Overnight, I generated a much bigger list of all of the files on my computer, and hashed them. This resulted in a much bigger data set: 1,637,207 files in total (@ 32 bytes per hash, this represents 52,390,624 bytes of data). Here's a table of those entries, ordered by bitspace size:
Type | Table size (kBytes) | # bits (N_{b}) | # buckets (N_{h}) | Collisions (actual) | CTC | Compression Ratio | Bits / Entry |
---|---|---|---|---|---|---|---|
Multiple | 3,407 | 21 | > 12 | 136 | 12,038 | 16.652 | |
Single | 4,194 | 25 | < 11 | 9 | 181,911 | 20.495 | |
Multiple | 6,291 | 22 | < 12 | 0 | 8.33 | 30.742 | |
Single | 8,388 | 26 | < 10 | 0 | 6.25 | 40.990 |
Derived Statistics
If we examine the CTC vs the cost (bits/entry), we come up with another interesting measure. Here I've included both the ones that had collisions and ones in which there were no collisions (indicated by an = sign in the CTC column)
Type | CTC | Bits/Entry | Capacity (2^{Bits/Entry}) | Occupancy (CTC / Capacity) |
---|---|---|---|---|
Multiple | 12,038 | 16.652 | 102,980 | 11.690% |
Multiple | 74,374 | 19.738 | 874,440 | 8.505% |
Single | 123,958 | 22.557 | 6,170,688 | 2.009% |
Single | 181,911 | 20.495 | 1,477,780 | 12.310% |
Multiple | =371,874 | 36.656 | 1.0828e+11 | 0.000343% |
Single | =371,874 | 45.115 | 3.8104e+13 | 0.000000975% |
Multiple | =1,637,207 | 30.742 | 1.7958e+09 | 0.0912% |
Single | =1,637,207 | 40.990 | 2.1838e+12 | 0.000075% |
This leads to an interesting research topic; on unsorted input, when does the first collision happen given arbitrary bit sizes? So, I modified my Bloom filter program to reset the filter tables every time there was a collision, and report the number of entries processed thus far.
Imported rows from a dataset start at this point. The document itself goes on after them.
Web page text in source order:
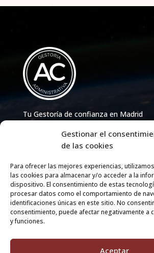
Gestionar el
de las cookies
Para ofrecer las mejores experiencias,
las cookies para almacenar y/o acceder a la
dispositivo. El consentimiento de estas
procesar datos como el comportamiento de
identificaciones únicas en este sitio. No
consentimiento, puede afectar negativamente a
y funciones.
Aceptar
Tu Gestoría de confianza en Madrid
913 86 65 33–info@acgestoria.com
Explora
Inicio
Servicios
Contacto
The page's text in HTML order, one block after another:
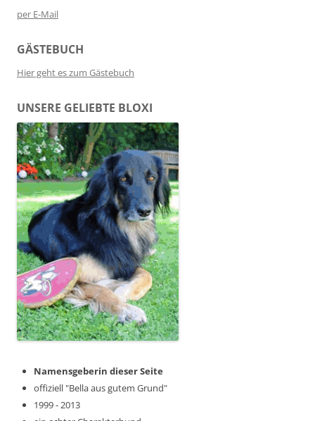
per E-Mail
GÄSTEBUCH
Hier geht es zum Gästebuch
UNSERE GELIEBTE BLOXI
Namensgeberin dieser Seite
offiziell "Bella aus gutem Grund"
1999 - 2013
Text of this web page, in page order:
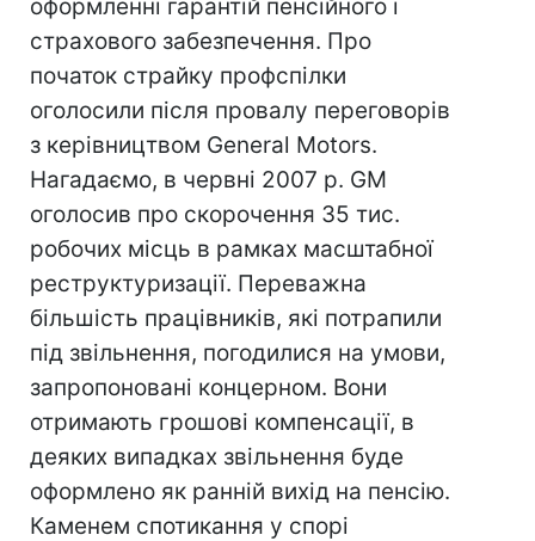
оформленні гарантій пенсійного і
страхового забезпечення. Про
початок страйку профспілки
оголосили після провалу переговорів
з керівництвом General Motors.
Нагадаємо, в червні 2007 р. GM
оголосив про скорочення 35 тис.
робочих місць в рамках масштабної
реструктуризації. Переважна
більшість працівників, які потрапили
під звільнення, погодилися на умови,
запропоновані концерном. Вони
отримають грошові компенсації, в
деяких випадках звільнення буде
оформлено як ранній вихід на пенсію.
Каменем спотикання у спорі
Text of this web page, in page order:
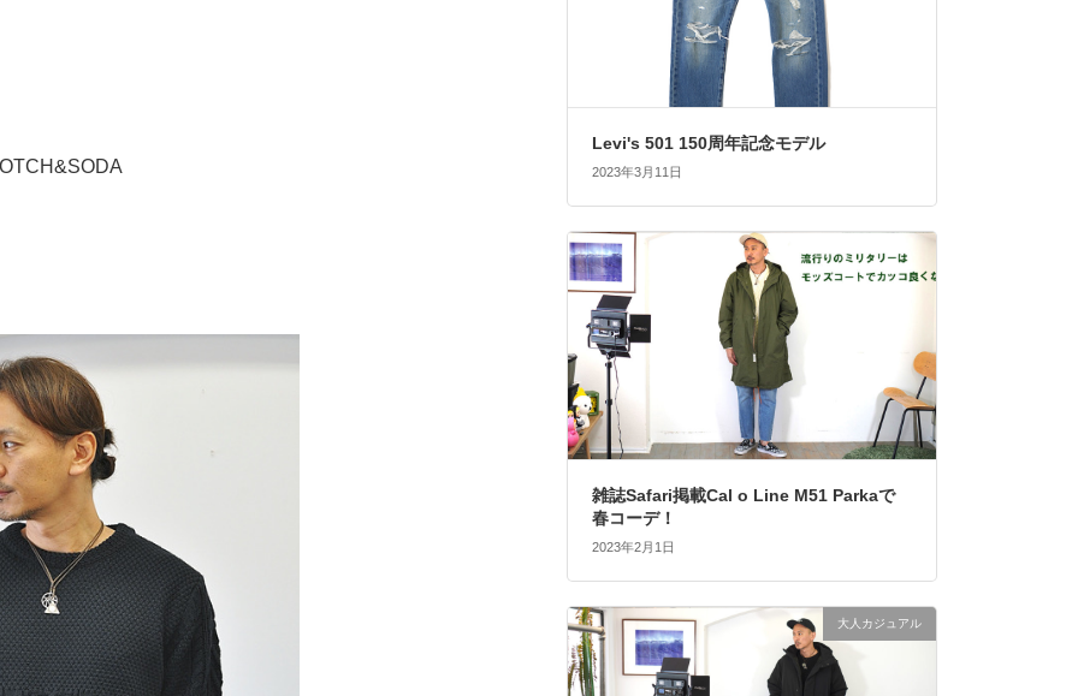
Levi's 501 150周年記念モデル
2023年3月11日
雑誌Safari掲載Cal o Line M51 Parkaで
春コーデ！
2023年2月1日
大人カジュアル
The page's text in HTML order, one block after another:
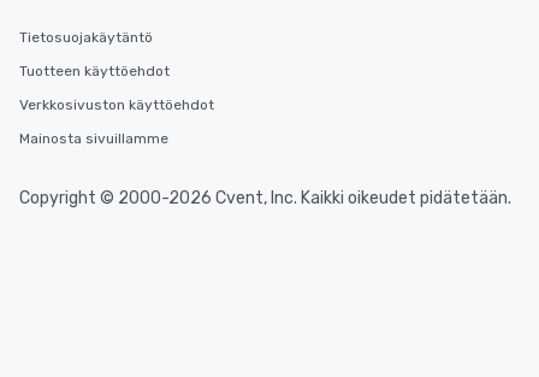
Tietosuojakäytäntö
Tuotteen käyttöehdot
Verkkosivuston käyttöehdot
Mainosta sivuillamme
Copyright © 2000-2026 Cvent, Inc. Kaikki oikeudet pidätetään.
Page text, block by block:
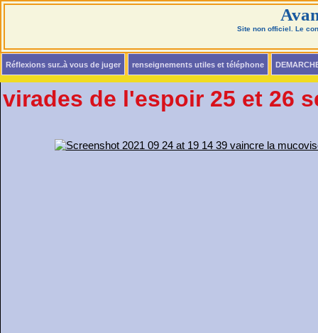
Site non officiel. Le
Réflexions sur..à vous de juger renseignements utiles et téléphone
virades de l'espoir 25 et 26
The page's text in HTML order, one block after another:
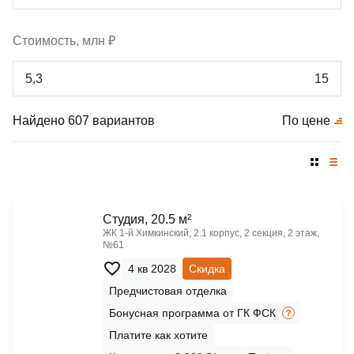
Стоимость, млн ₽
Найдено 607 вариантов По цене
Cтудия, 20.5 м²
ЖК 1‑й Химкинский, 2.1 корпус, 2 секция, 2 этаж,
№61
4 кв 2028
Скидка
Предчистовая отделка
Бонусная программа от ГК ФСК
Платите как хотите
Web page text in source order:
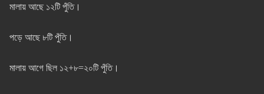
মালায় আছে ১২টি পুঁতি।
পড়ে আছে ৮টি পুঁতি।
মালায় আগে ছিল ১২+৮=২০টি পুঁতি।
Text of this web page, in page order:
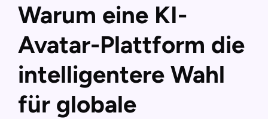
Warum eine KI-
Avatar-Plattform die
intelligentere Wahl
für globale
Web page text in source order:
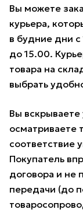
Вы можете
курьера,
в будние дни с
до 15.00.
товара на
выбрать
Вы вскрываете
осматриваете
соответствие
Покупатель
договора и не
передачи (до
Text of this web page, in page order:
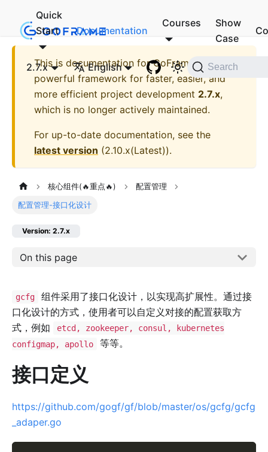
Quick
Start
Documentation
Courses
Show
Case
2.7.x English Search
This is documentation forGoFrame - A
powerful framework for faster, easier, and
more efficient project development 2.7.x,
which is no longer actively maintained.
For up-to-date documentation, see the
latest version (2.10.x(Latest)).
核心组件(🔥重点🔥) 配置管理
配置管理-接口化设计
Version: 2.7.x
On this page
gcfg
组件采用了接口化设计，以实现高扩展性。通过接
口化设计的方式，使用者可以自定义对接的配置获取方
式，例如
etcd, zookeeper, consul, kubernetes
configmap, apollo
等等。
接口定义
https://github.com/gogf/gf/blob/master/os/gcfg/gcfg
_adaper.go
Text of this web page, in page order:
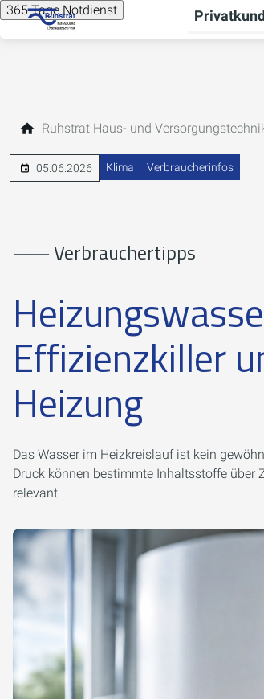
365 Tage Notdienst
Ruhstrat Haus- und
05.06.2026 Klima Verbraucherinfos
⸺ Verbrauchertipps
Effizienzkiller
Heizung
Das Wasser im Heizkreislauf ist kein
Druck können bestimmte Inhaltsstoffe über
relevant.
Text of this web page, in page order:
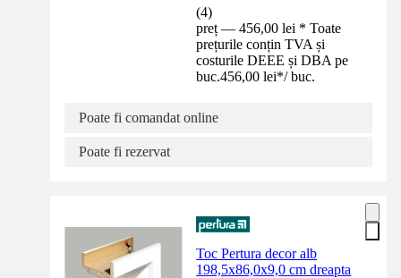
(4)
preț — 456,00 lei * Toate
prețurile conțin TVA și
costurile DEEE și DBA pe
buc.456,00 lei*/ buc.
Poate fi comandat online
Poate fi rezervat
Toc Pertura decor alb
198,5x86,0x9,0 cm dreapta
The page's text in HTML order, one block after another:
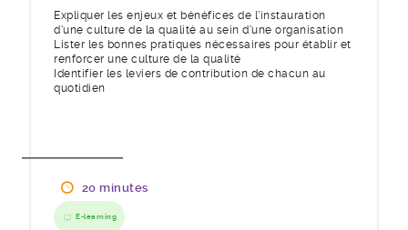
Expliquer les enjeux et bénéfices de l'instauration
d'une culture de la qualité au sein d'une organisation
Lister les bonnes pratiques nécessaires pour établir et
renforcer une culture de la qualité
Identifier les leviers de contribution de chacun au
quotidien
20 minutes
E-learning
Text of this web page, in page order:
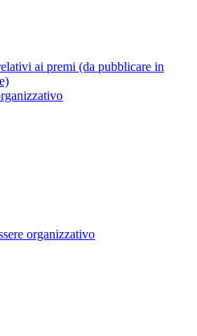
ai premi (da pubblicare in
organizzativo
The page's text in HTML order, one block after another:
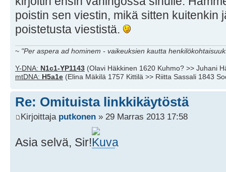
poistin sen viestin, mikä sitten kuitenkin
poistetusta viestistä.
~ "Per aspera ad hominem - vaikeuksien kautta
Y-DNA: N1c1-YP1143 (Olavi Häkkinen 1620 Kuhmo? >> Juhani
mtDNA: H5a1e (Elina Mäkilä 1757 Kittilä >> Riitta Sassali 1843
Re: Omituista linkkikäytöstä
Kirjoittaja putkonen » 29 Marras 2013 17:58
Asia selvä, Sir!
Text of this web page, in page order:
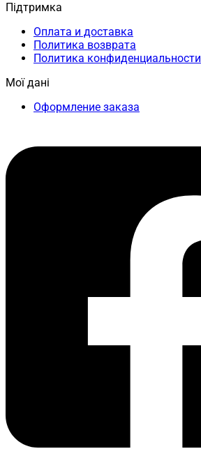
Підтримка
Оплата и доставка
Политика возврата
Политика конфиденциальности
Мої дані
Оформление заказа
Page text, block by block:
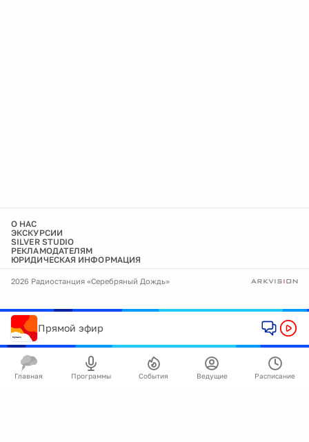
О НАС
ЭКСКУРСИИ
SILVER STUDIO
РЕКЛАМОДАТЕЛЯМ
ЮРИДИЧЕСКАЯ ИНФОРМАЦИЯ
2026 Радиостанция «Серебряный Дождь»
Прямой эфир
Главная Программы События Ведущие Расписание
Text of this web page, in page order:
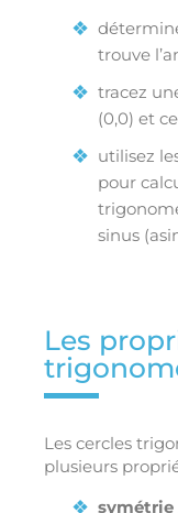
trouve
tracez
(0,0) et
utilisez
pour
sinus
Les
Les cercles
plusieurs
symétrie
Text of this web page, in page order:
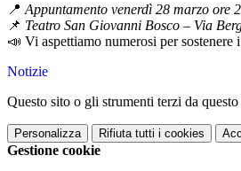
📍 Appuntamento venerdì 28 marzo ore
📌 Teatro San Giovanni Bosco – Via
📣 Vi aspettiamo numerosi per sostenere
Notizie
Questo sito o gli strumenti terzi da
Personalizza Rifiuta tutti i cookies
Gestione cookie
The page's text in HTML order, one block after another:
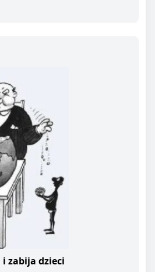
zabija dzieci
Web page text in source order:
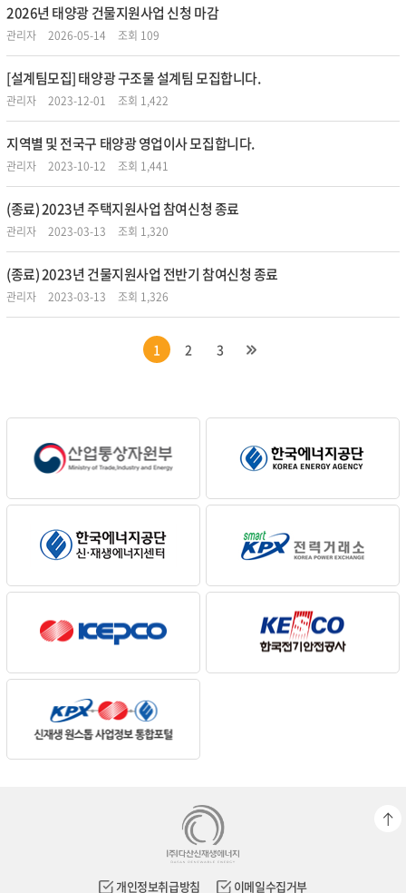
2026년 태양광 건물지원사업 신청 마감
관리자 2026-05-14 조회 109
[설계팀모집] 태양광 구조물 설계팀 모집합니다.
관리자 2023-12-01 조회 1,422
지역별 및 전국구 태양광 영업이사 모집합니다.
관리자 2023-10-12 조회 1,441
(종료) 2023년 주택지원사업 참여신청 종료
관리자 2023-03-13 조회 1,320
(종료) 2023년 건물지원사업 전반기 참여신청 종료
관리자 2023-03-13 조회 1,326
1 2 3
개인정보취급방침 이메일수집거부
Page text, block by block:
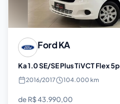
FordKA
Ka 1.0 SE/SE Plus TiVCT Flex 5p
2016/2017 104.000 km
de R$43.990,00
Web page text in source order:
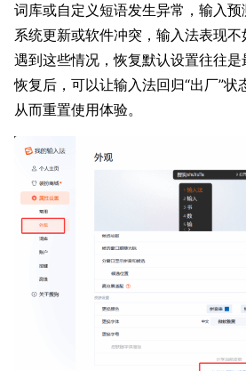
词库或自定义短语发生异常，输入预
系统更新或软件冲突，输入法表现不
遇到这些情况，恢复默认设置往往是
恢复后，可以让输入法回归“出厂”状
从而重置使用体验。
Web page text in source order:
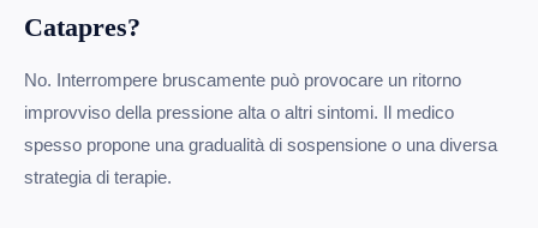
Catapres?
No. Interrompere bruscamente può provocare un ritorno
improvviso della pressione alta o altri sintomi. Il medico
spesso propone una gradualità di sospensione o una diversa
strategia di terapie.
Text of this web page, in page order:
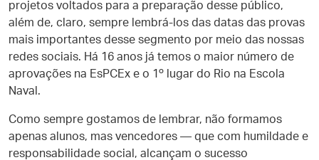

Here are the results (MCTC is the Mean Count To Collison, Bits/Entry represents the number of bits required to represent the values up to MCTC):
Type | Table size (bytes) | N_{b} | Collisions | MCTC | Bits/Entry | Occupancy (MCTC/2^{Bits/Entry}) |
---|---|---|---|---|---|---|
Single | 8k | 16 | 366 | 4,467 | 14.67 | 17.136% |
Single | 16k | 17 | 193 | 8,479 | 15.46 | 18.811% |
Single | 32k | 18 | 102 | 15,935 | 16.45 | 17.800% |
Single | 64k | 19 | 55 | 29,294 | 17.90 | 11.977% |
Single | 128k | 20 | 29 | 54,463 | 19.25 | 8.735% |
Multiple | 128k | 16 | 29 | 56,003 | 18.72 | 12.970% |
Multiple | 240k | 17 | 17 | 94,859 | 20.73 | 5.454% |
Single | 256k | 21 | 16 | 99,953 | 20.98 | 4.833% |
Multiple | 448k | 18 | 9 | 177,258 | 20.70 | 10.406% |
Single | 512k | 22 | 8 | 184,202 | 22.77 | 2.575% |
Multiple | 832k | 19 | 5 | 307,005 | 22.20 | 6.372% |
Single | 1M | 23 | 4 | 338,065 | 24.81 | 1.149% |
Multiple | 1.625M | 20 | 3 | 508,151 | 26.82 | 0.429% |
Single | 2M | 24 | 2 | 637,194 | 26.33 | 0.755% |
Multiple | 3M | 21 | 1 | 940,794 | 26.75 | 0.834% |
Single | 4M | 25 | 1 | 1,167,320 | 28.74 | 0.260% |
This is an amazing compression factor, when you think about it — we've taken a 256 bit entry (the sha256 hash) and used 16-25 bits to represent it (compression factors between 10 to 16 times)!
Tradeoffs
As we've seen above, there are a number of adjustments that we can make to the Bloom filter to trade off between the size of the bitspace required versus the probability of a false positive.
You can never cause the probability to go to zero, but you can get arbitrarily close. For example, assuming that you use the entire sha256 as your index, you can cause your probability of a collision to map directly to the sha256 probability of a collision — that is, 2^{-256}. But who has that much storage? [Spoiler: Not Google, not even the NSA]
Conclusion
Using a sha256 as the basis for the input to a Bloom filter is an excellent way to both compute multiple virtual hash functions and to diffuse values within the Bloom bitspace. Using single-Bloom versus multiple-Bloom filters means that you can tailor the amount of memory required.